Data excerpts:
━━━━━━━━━━━━━━━━━━━━

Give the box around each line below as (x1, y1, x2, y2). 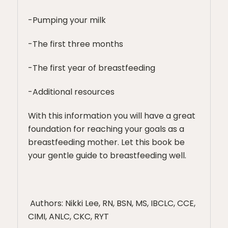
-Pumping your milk (28, 14, 106, 26)
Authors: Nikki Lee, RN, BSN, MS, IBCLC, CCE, (28, 197, 195, 210)
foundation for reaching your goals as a (28, 123, 184, 135)
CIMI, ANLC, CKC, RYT (28, 211, 109, 223)
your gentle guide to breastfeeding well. (28, 150, 186, 162)
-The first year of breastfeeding (28, 62, 155, 74)
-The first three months (28, 38, 123, 50)
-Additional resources (28, 86, 115, 98)
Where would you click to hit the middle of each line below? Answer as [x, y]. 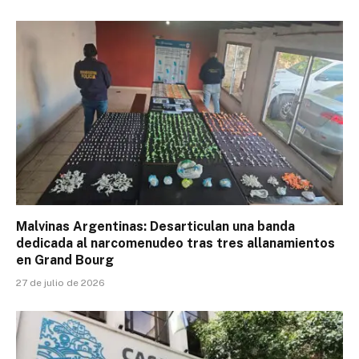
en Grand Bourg [65, 260]
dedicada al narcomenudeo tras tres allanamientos [175, 243]
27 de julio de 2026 [61, 282]
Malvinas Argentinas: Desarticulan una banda [155, 226]
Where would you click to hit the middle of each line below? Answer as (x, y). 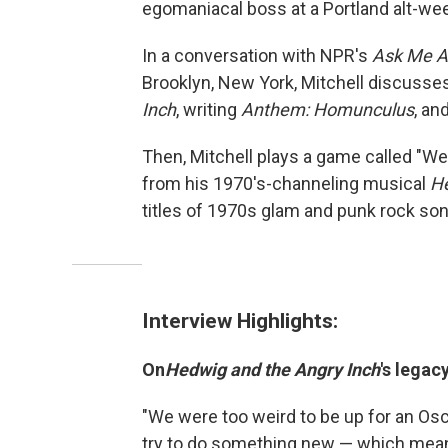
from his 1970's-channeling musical (286, 184)
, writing (208, 110)
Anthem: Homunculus (327, 110)
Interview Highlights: (240, 321)
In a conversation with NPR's (257, 56)
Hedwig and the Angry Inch (272, 370)
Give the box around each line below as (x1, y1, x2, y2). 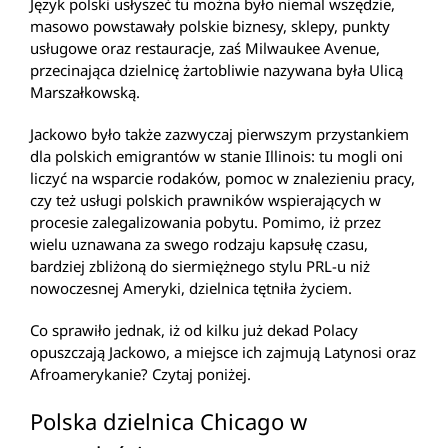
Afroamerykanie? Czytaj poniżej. (30, 364, 251, 385)
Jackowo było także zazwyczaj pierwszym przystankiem (30, 124, 409, 145)
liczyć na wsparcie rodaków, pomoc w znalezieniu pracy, (30, 168, 415, 189)
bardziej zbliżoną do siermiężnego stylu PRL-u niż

━━━━━━━━━━━━━━━━━━━━

Would you please copy all lines in the data that contain the word "your"?

-Pumping your milk (28, 14, 106, 26)
foundation for reaching your goals as a (28, 123, 184, 135)
your gentle guide to breastfeeding well. (28, 150, 186, 162)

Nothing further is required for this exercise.